Configuración de canales TLS
Para configurar canales TLS, utilice la página SSL del diálogo Propiedades de canal para definir la especificación de cifrado a utilizar. Existe la opción de configurar un canal para que sólo acepte certificados que tengan atributos en el nombre distinguido del propietario que coincidan con los valores dados. También puede configurar opcionalmente un canal del gestor de colas para que el gestor rehúse la conexión si la parte iniciadora no envía su propio certificado personal.
Acerca de esta tarea
Para configurar canales en IBM® MQ Explorer, realice los pasos siguientes.
Procedimiento
- Abra IBM MQ Explorer.
- En la vista Navegador, expanda la carpeta Gestores de colas y, a continuación, pulse la carpeta Canales.
- En la vista Contenido, pulse el botón derecho del ratón en el canal y, a continuación, pulse Propiedades.
- En el diálogo Propiedades, abra la página SSL.
Resultados
Utilice la página SSL del diálogo Propiedades de canal para las tareas siguientes.
Definición de la Seguridad de mensajes
La mensajería habilitada para TLS ofrece dos métodos para garantizar la seguridad de los mensajes:
- El cifrado asegura que si el mensaje es interceptado, no podrá leerse.
- Las funciones hash aseguran que si el mensaje se modifica, esta acción se detecta.
La combinación de estos métodos se denomina especificación de cifrado o CipherSpec. Se debe definir la misma CipherSpec para ambos extremos de un canal, de lo contrario la mensajería habilitada para TLS falla. Para obtener más información, consulte Seguridad en IBM Knowledge Center.
En la página SSL del diálogo Propiedades, efectúe una de las acciones siguientes:
- En el campo Cifra estándar, seleccione una cifra estándar.
- Si es un usuario avanzado y está administrando un gestor de colas en una plataforma z/OS o IBM i que incluye CipherSpecs nuevos que no se encuentran en las listas predefinidas de IBM MQ especifique un valor específico de la plataforma para un CipherSpec en el campo Cifras personalizadas.
Filtrado de certificados en nombre de su propietario
Los certificados contienen el nombre distinguido del propietario del certificado. Existe la opción de configurar el canal para que sólo acepte certificados que tengan atributos en el nombre distinguido del propietario que coincidan con los valores dados. Para hacer esto, active el recuadro de selección Aceptar únicamente certificados con nombres distinguidos que coincidan con estos valores.

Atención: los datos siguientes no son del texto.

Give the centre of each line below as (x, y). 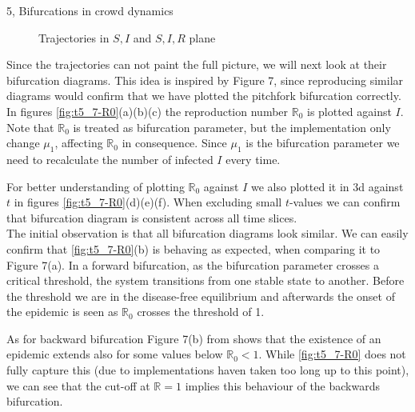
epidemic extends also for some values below (115, 354)
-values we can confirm (345, 202)
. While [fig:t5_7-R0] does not (332, 354)
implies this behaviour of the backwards (283, 385)
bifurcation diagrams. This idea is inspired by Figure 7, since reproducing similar (205, 80)
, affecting (79, 143)
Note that (30, 127)
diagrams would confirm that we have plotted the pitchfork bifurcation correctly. (204, 96)
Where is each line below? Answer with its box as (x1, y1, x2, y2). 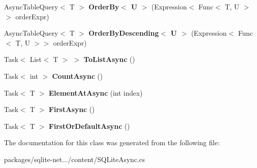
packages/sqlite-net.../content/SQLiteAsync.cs (4, 154, 145, 164)
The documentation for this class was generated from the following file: (4, 137, 220, 148)
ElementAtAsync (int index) (49, 87, 143, 98)
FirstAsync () (49, 104, 95, 114)
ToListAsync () (83, 54, 135, 64)
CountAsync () (52, 70, 103, 81)
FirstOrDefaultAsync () (49, 120, 130, 131)
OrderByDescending (88, 28, 159, 38)
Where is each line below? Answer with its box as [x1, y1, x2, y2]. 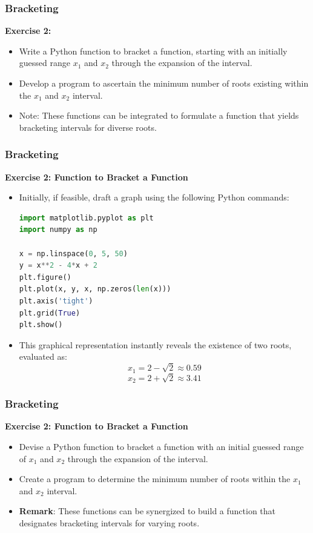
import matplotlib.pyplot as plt [19, 213, 154, 222]
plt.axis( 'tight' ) [19, 296, 93, 305]
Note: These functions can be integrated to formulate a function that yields [19, 109, 299, 122]
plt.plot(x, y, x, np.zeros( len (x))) [19, 285, 171, 294]
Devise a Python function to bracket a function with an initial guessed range [19, 440, 304, 452]
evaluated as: [19, 350, 67, 363]
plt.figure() [19, 273, 71, 282]
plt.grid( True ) [19, 308, 81, 317]
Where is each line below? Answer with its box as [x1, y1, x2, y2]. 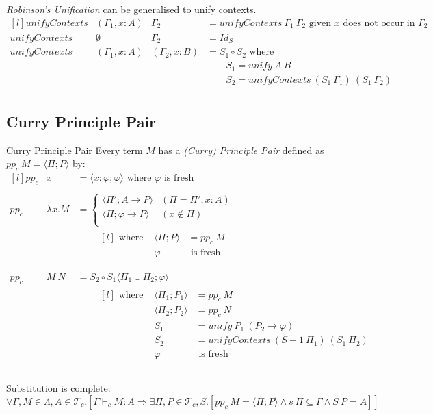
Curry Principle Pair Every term [6, 142, 143, 157]
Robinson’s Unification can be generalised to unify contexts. [6, 2, 257, 16]
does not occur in [343, 18, 415, 28]
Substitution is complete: [6, 381, 111, 395]
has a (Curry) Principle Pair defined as [158, 142, 324, 157]
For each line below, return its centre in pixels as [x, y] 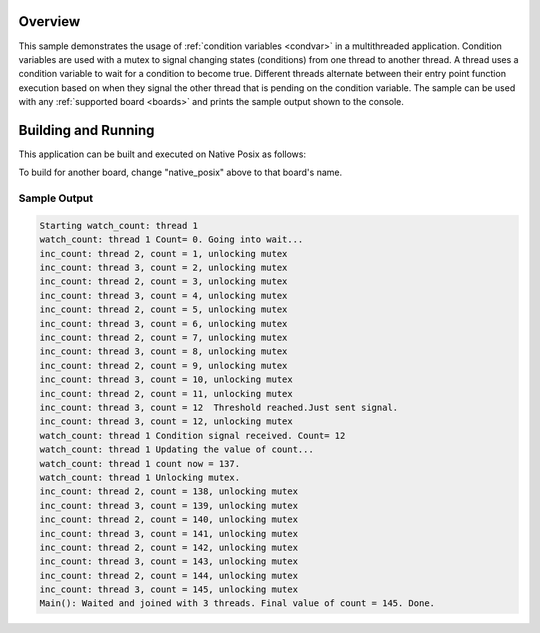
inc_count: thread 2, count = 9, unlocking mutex [163, 365]
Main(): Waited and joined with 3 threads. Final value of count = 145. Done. [237, 603]
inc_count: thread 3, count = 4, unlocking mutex [163, 295]
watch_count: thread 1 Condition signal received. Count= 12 [192, 435]
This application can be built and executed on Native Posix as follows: [162, 154]
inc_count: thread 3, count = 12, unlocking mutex [166, 421]
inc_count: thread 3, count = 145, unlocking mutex [169, 589]
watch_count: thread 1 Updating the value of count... [176, 449]
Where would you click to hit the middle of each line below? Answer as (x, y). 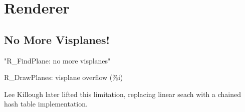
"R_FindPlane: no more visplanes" (57, 60)
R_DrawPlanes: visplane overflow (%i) (64, 77)
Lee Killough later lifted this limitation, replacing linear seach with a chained (123, 94)
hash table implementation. (46, 104)
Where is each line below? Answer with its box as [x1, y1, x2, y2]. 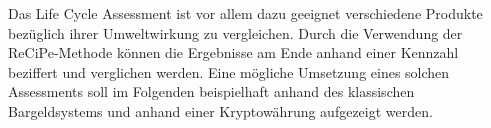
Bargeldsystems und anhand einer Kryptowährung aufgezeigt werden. [8, 100, 433, 121]
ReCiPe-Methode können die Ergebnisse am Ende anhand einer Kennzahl [8, 42, 459, 63]
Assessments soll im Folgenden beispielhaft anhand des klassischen [8, 81, 415, 102]
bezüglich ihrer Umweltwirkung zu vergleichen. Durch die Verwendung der [8, 22, 463, 43]
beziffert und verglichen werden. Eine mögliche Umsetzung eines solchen [8, 61, 450, 82]
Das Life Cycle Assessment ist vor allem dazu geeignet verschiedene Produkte [8, 3, 483, 23]
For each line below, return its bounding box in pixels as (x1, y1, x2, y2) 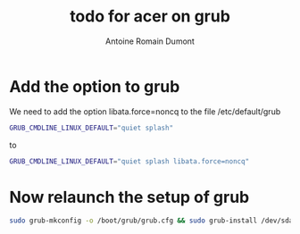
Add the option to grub (9, 76, 180, 96)
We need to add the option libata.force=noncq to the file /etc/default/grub (9, 105, 281, 117)
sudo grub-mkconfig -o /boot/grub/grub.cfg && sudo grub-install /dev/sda (9, 216, 294, 225)
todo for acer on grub (70, 6, 230, 27)
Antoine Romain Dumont (105, 36, 195, 46)
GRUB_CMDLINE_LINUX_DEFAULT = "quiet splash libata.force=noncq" (9, 156, 250, 166)
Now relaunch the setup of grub (9, 187, 250, 207)
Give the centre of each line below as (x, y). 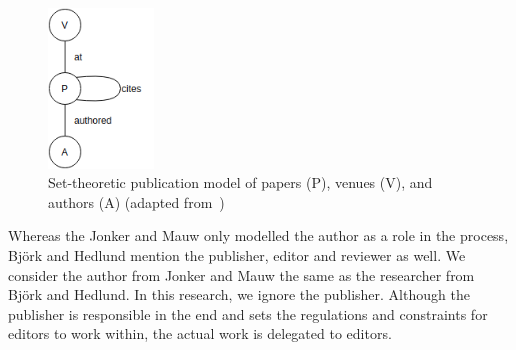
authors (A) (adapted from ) (136, 201)
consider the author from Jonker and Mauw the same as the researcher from (241, 274)
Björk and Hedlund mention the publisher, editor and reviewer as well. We (237, 254)
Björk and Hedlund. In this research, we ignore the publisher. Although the (239, 294)
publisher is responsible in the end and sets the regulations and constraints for (248, 313)
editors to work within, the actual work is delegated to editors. (200, 333)
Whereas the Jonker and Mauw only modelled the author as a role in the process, (258, 235)
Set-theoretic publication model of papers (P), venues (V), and (240, 182)
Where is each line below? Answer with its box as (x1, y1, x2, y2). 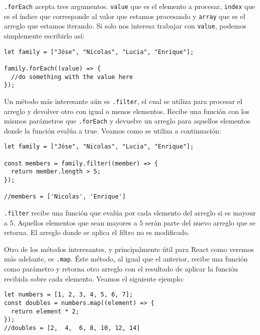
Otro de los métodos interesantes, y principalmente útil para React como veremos (4, 243, 254, 254)
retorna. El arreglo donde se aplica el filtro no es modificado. (4, 227, 190, 237)
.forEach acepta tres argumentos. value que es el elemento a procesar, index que (4, 1, 255, 11)
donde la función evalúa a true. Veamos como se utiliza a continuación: (4, 125, 221, 135)
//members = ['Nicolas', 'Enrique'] (4, 193, 126, 200)
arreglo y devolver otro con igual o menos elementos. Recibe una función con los (4, 105, 249, 116)
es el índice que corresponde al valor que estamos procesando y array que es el (4, 10, 245, 21)
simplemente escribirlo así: (4, 30, 84, 40)
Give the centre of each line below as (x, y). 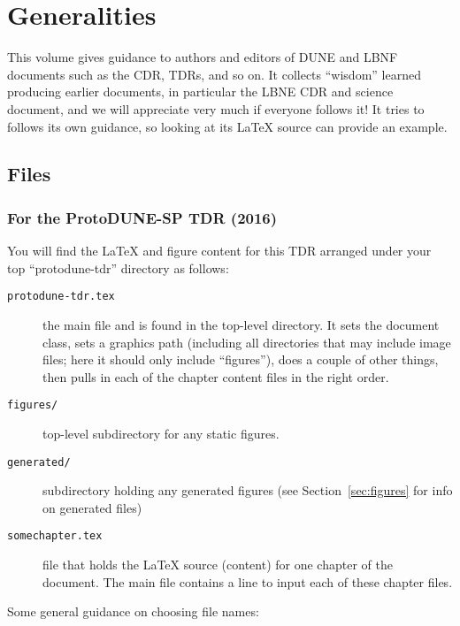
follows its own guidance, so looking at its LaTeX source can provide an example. (227, 126)
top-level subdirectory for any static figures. (161, 433)
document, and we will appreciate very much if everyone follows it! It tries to (216, 108)
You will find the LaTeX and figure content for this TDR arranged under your (219, 251)
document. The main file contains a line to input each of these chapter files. (248, 581)
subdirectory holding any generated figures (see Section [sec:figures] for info (248, 490)
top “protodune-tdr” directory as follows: (118, 267)
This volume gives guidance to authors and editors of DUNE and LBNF (203, 57)
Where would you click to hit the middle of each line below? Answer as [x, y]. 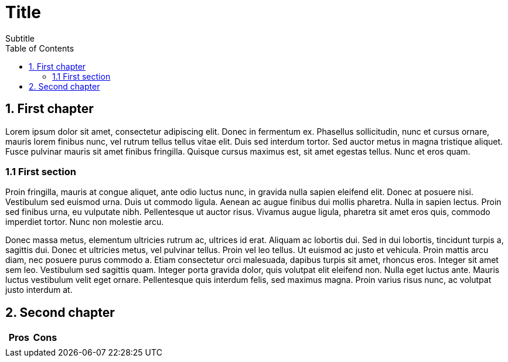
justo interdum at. [39, 290]
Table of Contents [40, 48]
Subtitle [20, 38]
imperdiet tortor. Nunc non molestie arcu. [85, 222]
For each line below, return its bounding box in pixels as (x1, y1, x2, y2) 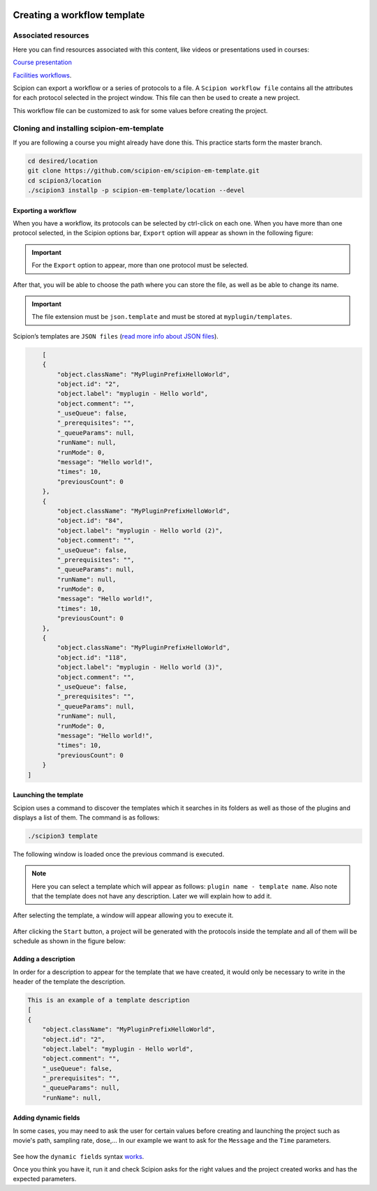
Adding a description (13, 955, 75, 963)
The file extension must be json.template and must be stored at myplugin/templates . (31, 313, 293, 321)
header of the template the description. (13, 977, 126, 986)
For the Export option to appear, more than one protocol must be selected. (31, 261, 249, 269)
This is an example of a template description (27, 996, 190, 1004)
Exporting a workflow (13, 206, 77, 214)
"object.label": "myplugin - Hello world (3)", (57, 663, 223, 672)
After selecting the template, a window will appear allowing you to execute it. (13, 911, 234, 919)
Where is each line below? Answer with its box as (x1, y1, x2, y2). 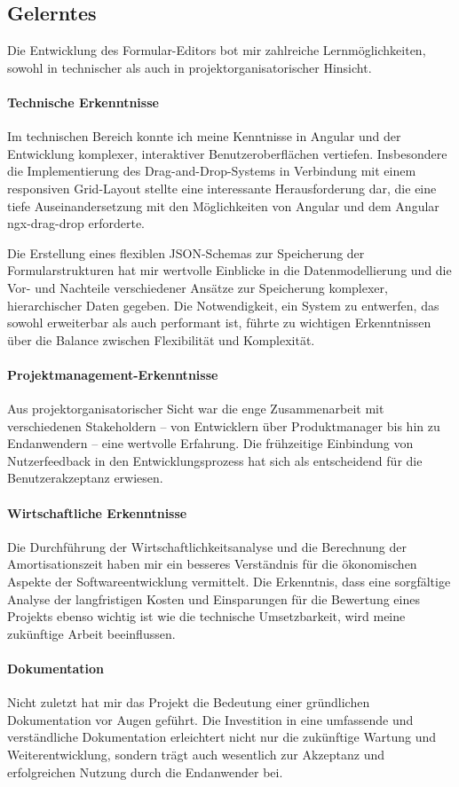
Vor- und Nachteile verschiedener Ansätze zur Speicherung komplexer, (7, 278, 388, 296)
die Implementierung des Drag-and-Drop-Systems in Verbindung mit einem (7, 161, 416, 180)
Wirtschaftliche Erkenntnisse (7, 503, 187, 522)
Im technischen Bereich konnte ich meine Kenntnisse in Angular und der (7, 127, 401, 146)
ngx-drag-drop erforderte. (7, 214, 146, 232)
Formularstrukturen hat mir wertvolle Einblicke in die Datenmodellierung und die (7, 261, 452, 279)
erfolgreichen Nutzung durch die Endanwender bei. (7, 762, 283, 781)
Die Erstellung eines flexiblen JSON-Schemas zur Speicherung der (7, 243, 365, 262)
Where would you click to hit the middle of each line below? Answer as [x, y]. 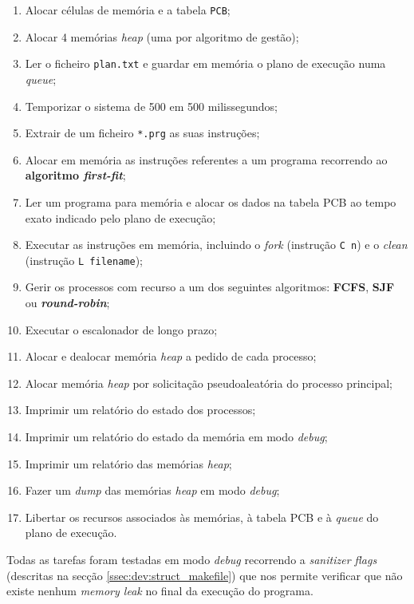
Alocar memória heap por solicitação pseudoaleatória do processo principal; [209, 383]
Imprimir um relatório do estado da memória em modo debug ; [176, 436]
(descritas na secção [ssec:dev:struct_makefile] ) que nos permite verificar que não [205, 575]
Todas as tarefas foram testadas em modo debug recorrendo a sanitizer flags [192, 559]
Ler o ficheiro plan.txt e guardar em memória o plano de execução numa [205, 63]
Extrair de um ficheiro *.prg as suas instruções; [142, 133]
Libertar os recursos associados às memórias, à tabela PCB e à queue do [202, 517]
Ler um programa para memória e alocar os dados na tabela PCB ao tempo [211, 201]
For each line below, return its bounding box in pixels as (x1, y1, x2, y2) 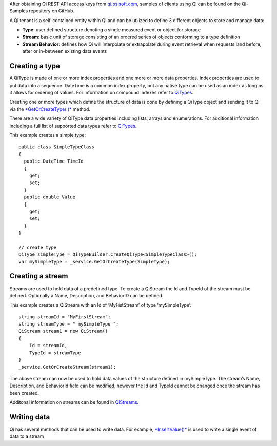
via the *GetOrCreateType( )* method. (9, 106, 91, 112)
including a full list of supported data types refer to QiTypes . (9, 123, 137, 129)
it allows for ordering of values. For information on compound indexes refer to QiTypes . (9, 90, 193, 96)
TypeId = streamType (29, 350, 81, 356)
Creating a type (9, 62, 60, 70)
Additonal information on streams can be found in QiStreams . (9, 399, 139, 405)
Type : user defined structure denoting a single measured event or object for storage (22, 27, 201, 33)
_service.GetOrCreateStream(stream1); (18, 364, 116, 370)
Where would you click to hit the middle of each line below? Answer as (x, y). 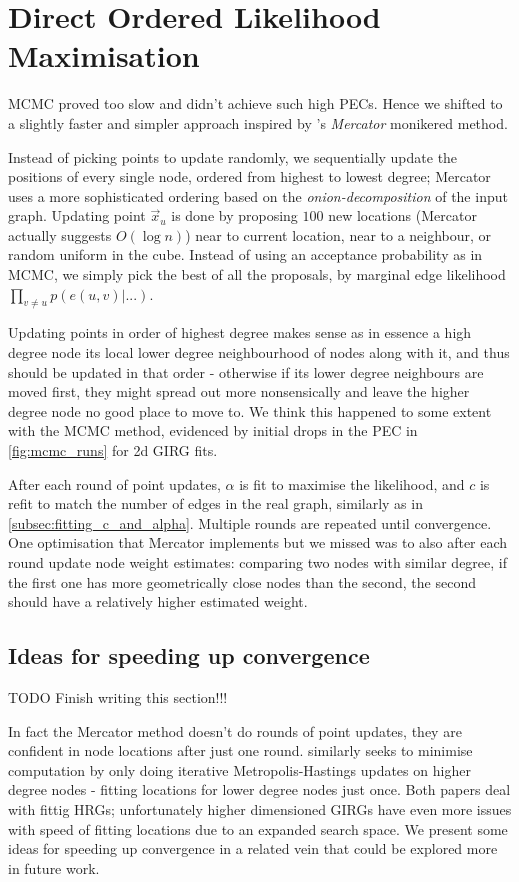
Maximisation (104, 55)
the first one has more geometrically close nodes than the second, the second (242, 581)
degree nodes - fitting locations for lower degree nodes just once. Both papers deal (259, 789)
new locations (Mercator (402, 215)
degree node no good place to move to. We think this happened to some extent (250, 410)
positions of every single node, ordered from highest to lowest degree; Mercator (249, 176)
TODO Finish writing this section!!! (118, 696)
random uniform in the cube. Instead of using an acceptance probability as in (245, 254)
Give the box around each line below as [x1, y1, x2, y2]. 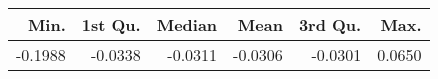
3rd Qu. [298, 13, 362, 36]
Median [156, 13, 218, 36]
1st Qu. [81, 13, 141, 36]
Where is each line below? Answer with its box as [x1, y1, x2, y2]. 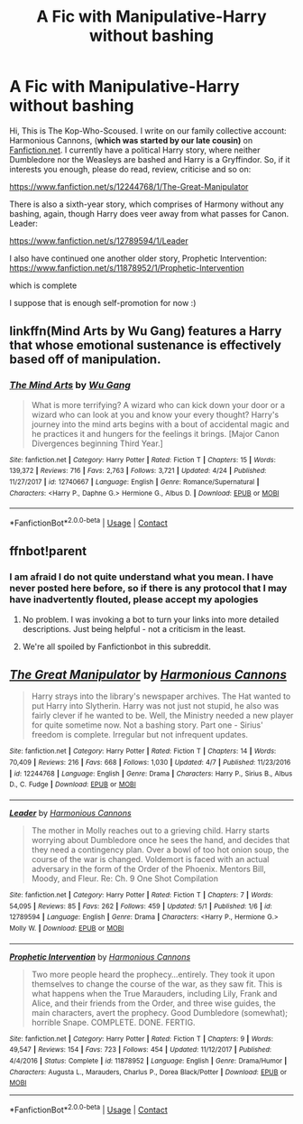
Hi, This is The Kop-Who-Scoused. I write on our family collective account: [9, 125, 287, 136]
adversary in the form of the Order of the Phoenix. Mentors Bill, [31, 864, 266, 875]
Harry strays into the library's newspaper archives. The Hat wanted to [31, 691, 291, 701]
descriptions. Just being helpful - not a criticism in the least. [22, 623, 246, 634]
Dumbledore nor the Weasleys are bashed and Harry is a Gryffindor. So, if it [9, 153, 290, 164]
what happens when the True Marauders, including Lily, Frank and [31, 988, 278, 999]
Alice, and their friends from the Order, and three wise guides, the [31, 998, 277, 1008]
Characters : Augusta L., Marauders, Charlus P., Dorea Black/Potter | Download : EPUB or [9, 1067, 287, 1076]
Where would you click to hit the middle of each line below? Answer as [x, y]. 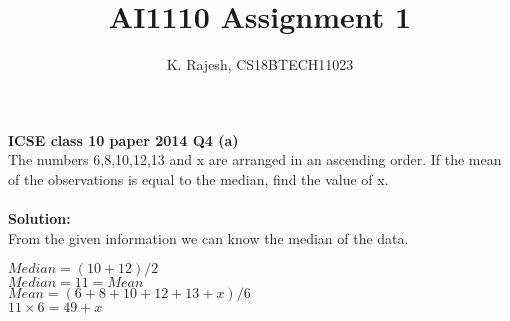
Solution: [39, 218]
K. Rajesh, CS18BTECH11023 [260, 64]
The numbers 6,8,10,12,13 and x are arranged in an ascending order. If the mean [255, 159]
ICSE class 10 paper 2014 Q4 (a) [123, 139]
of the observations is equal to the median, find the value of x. [198, 178]
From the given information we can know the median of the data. [208, 237]
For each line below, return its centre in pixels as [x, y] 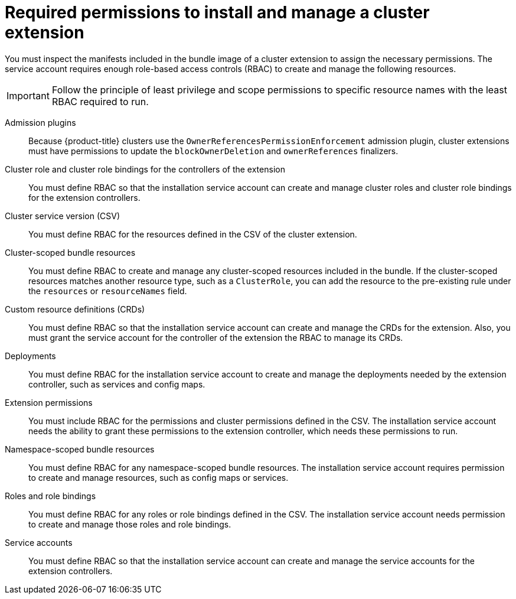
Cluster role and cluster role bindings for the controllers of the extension [145, 169]
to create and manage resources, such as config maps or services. [159, 477]
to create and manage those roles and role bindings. [130, 524]
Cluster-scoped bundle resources [70, 252]
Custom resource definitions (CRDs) [75, 309]
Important [28, 95]
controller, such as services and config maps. [117, 384]
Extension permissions [49, 402]
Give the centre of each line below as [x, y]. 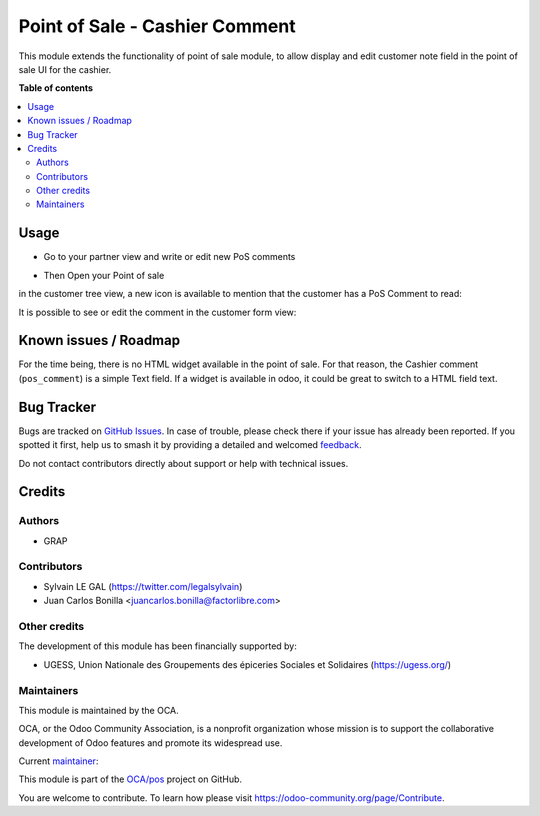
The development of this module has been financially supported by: [157, 646]
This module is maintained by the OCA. [98, 710]
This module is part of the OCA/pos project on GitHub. [130, 779]
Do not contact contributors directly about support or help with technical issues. [183, 463]
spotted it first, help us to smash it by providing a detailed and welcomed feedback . [190, 445]
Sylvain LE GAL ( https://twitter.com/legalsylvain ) [143, 586]
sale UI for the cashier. [65, 69]
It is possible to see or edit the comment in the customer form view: [157, 312]
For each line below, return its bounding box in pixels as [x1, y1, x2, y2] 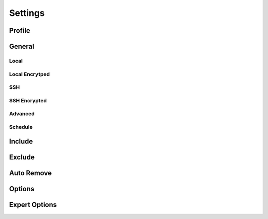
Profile [9, 26, 30, 35]
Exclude [9, 153, 35, 161]
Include [9, 137, 33, 146]
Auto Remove [9, 169, 52, 177]
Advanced [9, 110, 35, 117]
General [9, 42, 35, 51]
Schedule [9, 123, 33, 130]
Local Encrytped [9, 71, 50, 77]

Los nombres de atributo que puede filtrar IBM MQ aparecen en la tabla siguiente:
Nombres de atributo | Significado |
---|---|
SERIALNUMBER | Número de serie de certificado |
Dirección de correo electrónico | |
E | Dirección de correo electrónico (en desuso, al preferirse MAIL) |
UID o USERID | Identificador de usuario |
CN | Nombre común |
T | Cargo |
OU | Nombre de la unidad organizativa |
DC | Componente de dominio |
O | Nombre de la organización |
STREET | Calle / Primera línea de la dirección |
L | Nombre de la localidad |
ST (o SP o S) | Nombre del estado o provincia |
PC | Código postal |
C | País |
UNSTRUCTUREDNAME | Nombre de host |
UNSTRUCTUREDADDRESS | Dirección IP |
DNQ | Calificador de nombre distinguido |
En el campo Aceptar sólo certificados con nombres distinguidos que coincidan con estos valores, puede utilizar el carácter comodín (*) al principio o al final del valor del atributo, como sustituto de todos los caracteres que desee. Por ejemplo, para aceptar sólo certificados de personas que se apelliden Smith y que trabajen para IBM en GB, escriba:
CN=*Smith, O=IBM, C=GB
Autenticación de entidades que inician conexiones con un gestor de colas
Cuando otra parte inicie una conexión habilitada para TLS con un gestor de colas, el gestor de colas debe enviar su certificado personal a la parte iniciadora como prueba de la identidad. También puede configurar opcionalmente el canal del gestor de colas para que el gestor rehúse la conexión si la parte iniciadora no envía su propio certificado personal. Para hacerlo, en la página SSL del diálogo Propiedades de canal, seleccione Obligatorio de la lista Autenticación de partes que inician conexiones.